– Вре-емени уже нет, – мучится Ельцин. – Как же это все организовать… Сколько работы…
Организуем, будьте уверены. Создадим штаб. Задействуем всех. А координировать поставим Чубайса. Он может, он может, зовите его.
Встает, жмет руки. Колеблется, как скала в неустойчивом равновесии: раскачали, и то ли рухнет она в ту сторону, а то ли в эту.
– Ну… зовите… договорим…
И вкатывается на колесиках Чубайс, бомба на взводе, рыжее с кирпичом наготове. Вбивать слова и дожимать ситуацию. Он умеет дожимать ситуацию.
Размяли дедушку чище тайского массажа. Пьяного пугнули, храброго вдохновили.
В двенадцать ноль-ноль Чубайс покидает президентский кабинет походкой израненного триумфатора. Куранты сыплют государственный полдень. В двенадцать ноль одну Ельцин извещает администрацию гневным рыком: всем разбиваться в лепешку! Мы идем на выборы и побеждаем!..
Прожившие ночь и еще не обнародованные указы исчезают в пасти документоизмельчителя, превращаясь в бумажную лапшу, годную только для навешивания на уши. Уже стучат паркеты и проминаются алые дорожки под каблуками груженых и ликующих Коржакова и компании! И тут президентский ковер разверзается под ними, как люк под висельником. Рывок, удавка, падение, звон! Из политики вылетают вниз.
Перекуковала ночная кукушка дневную. Утро вечера мудреней. Кто рано встает – тому бог подает. Бог вам подаст, идите, милые.
Чубайс – собирает штаб. Пикеринг в гипертоническом кризе телефонирует в Вашингтон: диктатура отменяется. А олигархи вынимают очищенные бабки кэшем – в общак: на выборы. Звонят малиновые колокола славу семибанкирщине! И коробки с долларами, и изгнания за границу, и безумные миллиарды, и тюрьмы, – все впереди…
…А Гайдар смотрит на часы: вылет рейса в четыре. Хорошо управились. И наливает себе в награду первый праздничный стакан.

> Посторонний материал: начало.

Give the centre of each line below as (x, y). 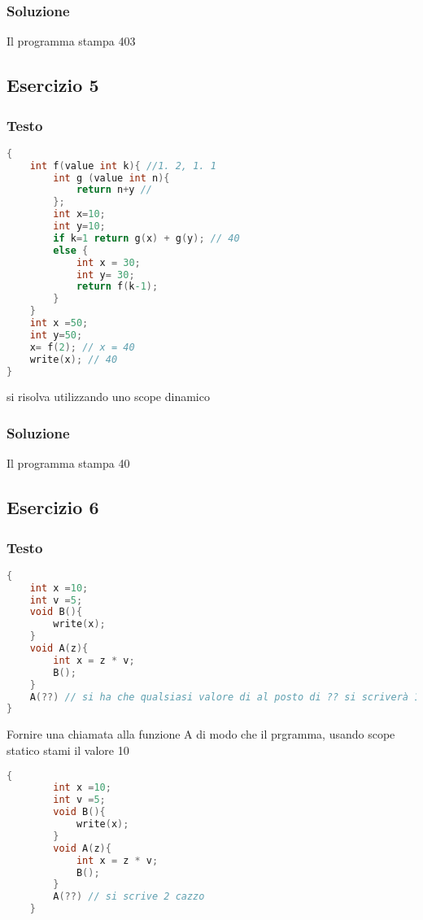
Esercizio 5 (53, 85)
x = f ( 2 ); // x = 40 (82, 347)
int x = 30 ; (108, 262)
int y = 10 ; (79, 227)
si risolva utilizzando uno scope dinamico (108, 397)
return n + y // (114, 190)
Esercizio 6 (53, 507)
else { (71, 250)
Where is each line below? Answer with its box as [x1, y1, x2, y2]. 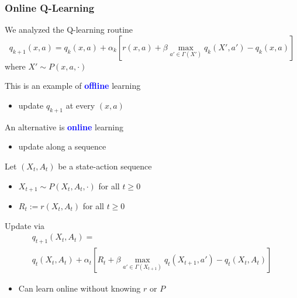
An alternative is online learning [5, 120, 124, 133]
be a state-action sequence [58, 160, 152, 172]
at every [65, 99, 95, 111]
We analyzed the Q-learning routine [5, 23, 133, 36]
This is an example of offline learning [5, 79, 141, 92]
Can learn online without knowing [18, 282, 141, 294]
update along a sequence [18, 140, 106, 153]
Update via [5, 219, 45, 231]
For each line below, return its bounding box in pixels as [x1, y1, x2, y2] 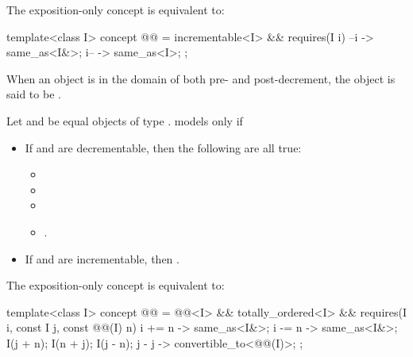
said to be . [6, 86, 61, 102]
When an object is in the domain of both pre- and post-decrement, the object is [6, 70, 396, 86]
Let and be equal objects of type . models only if [6, 112, 243, 129]
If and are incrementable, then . [25, 250, 179, 267]
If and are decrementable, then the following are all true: [25, 139, 302, 155]
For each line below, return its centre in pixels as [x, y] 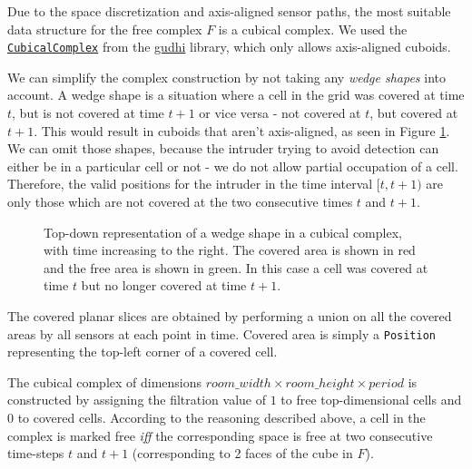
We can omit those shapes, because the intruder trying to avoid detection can [223, 148]
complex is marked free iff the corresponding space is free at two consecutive [220, 435]
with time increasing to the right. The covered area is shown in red [230, 250]
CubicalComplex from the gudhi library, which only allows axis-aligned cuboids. [229, 47]
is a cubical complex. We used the [313, 29]
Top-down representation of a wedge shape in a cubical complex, [223, 232]
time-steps [36, 453]
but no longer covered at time [164, 285]
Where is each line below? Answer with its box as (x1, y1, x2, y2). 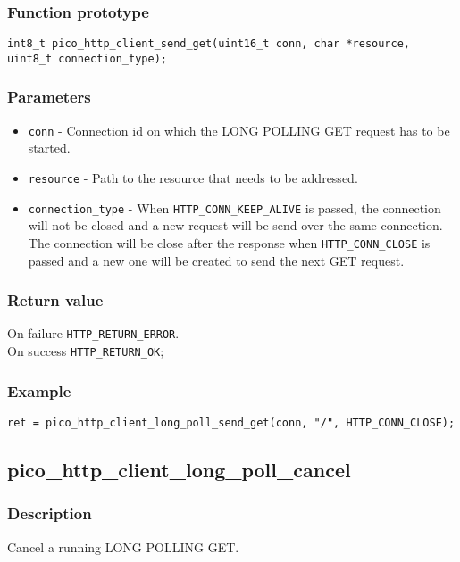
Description (7, 502, 92, 525)
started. (28, 138, 71, 157)
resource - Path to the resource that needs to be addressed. (28, 169, 358, 186)
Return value (7, 289, 104, 311)
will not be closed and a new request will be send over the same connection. (28, 216, 443, 235)
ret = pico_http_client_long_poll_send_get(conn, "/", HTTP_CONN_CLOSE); (7, 416, 456, 429)
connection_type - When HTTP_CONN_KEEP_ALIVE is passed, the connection (28, 198, 441, 217)
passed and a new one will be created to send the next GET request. (28, 251, 405, 269)
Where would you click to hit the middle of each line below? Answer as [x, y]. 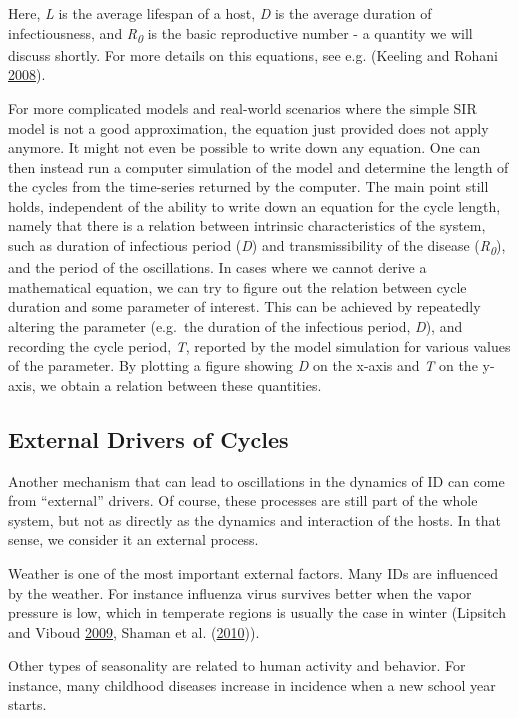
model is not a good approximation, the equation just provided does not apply [248, 127]
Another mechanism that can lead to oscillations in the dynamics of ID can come [256, 480]
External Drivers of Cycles [148, 438]
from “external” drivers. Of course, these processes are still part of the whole [243, 500]
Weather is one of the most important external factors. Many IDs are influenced [253, 572]
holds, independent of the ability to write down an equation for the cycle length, [254, 205]
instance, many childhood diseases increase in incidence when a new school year [252, 684]
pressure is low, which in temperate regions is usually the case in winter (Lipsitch [257, 612]
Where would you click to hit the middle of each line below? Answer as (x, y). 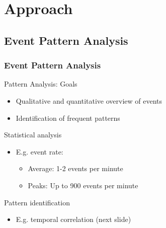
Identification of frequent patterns (68, 118)
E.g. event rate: (39, 151)
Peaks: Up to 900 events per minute (83, 185)
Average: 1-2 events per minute (75, 168)
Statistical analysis (33, 135)
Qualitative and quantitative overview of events (89, 100)
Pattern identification (37, 202)
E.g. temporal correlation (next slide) (73, 219)
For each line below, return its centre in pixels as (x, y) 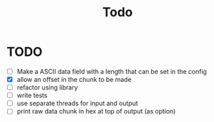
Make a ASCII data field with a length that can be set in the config (112, 71)
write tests (32, 95)
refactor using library (47, 87)
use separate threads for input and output (77, 104)
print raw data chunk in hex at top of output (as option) (96, 111)
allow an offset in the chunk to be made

В самолет он влезает в запятнанном кровью пиджаке – шестом за этот день. Седьмой, на смену, с собой в сумке. Из этой сумки он тянет флакон мальтового скоча «Гленливет» и булькает, как младенец. Таки есть за что!
– С днем рождения, наконец! – чокается с ним жена Маша и точнее операционной сестры промакивает ему пот на лбу и кровь на ухе. Ее папа, Аркадий Стругацкий, был редкий боец и банку (три бутылки коньяку) держал исключительно. Так что с пониманием мужского организма у нее все в порядке.
– Никаких условий для нормального отдыха, – жалуется Гайдар, замедляясь в выборе между горлышком и стопкой.
В Сиднее он сползал по трапу, как небольшой удав, проглотивший тридцать восемь попугаев. За что в день рождения никого нельзя упрекнуть.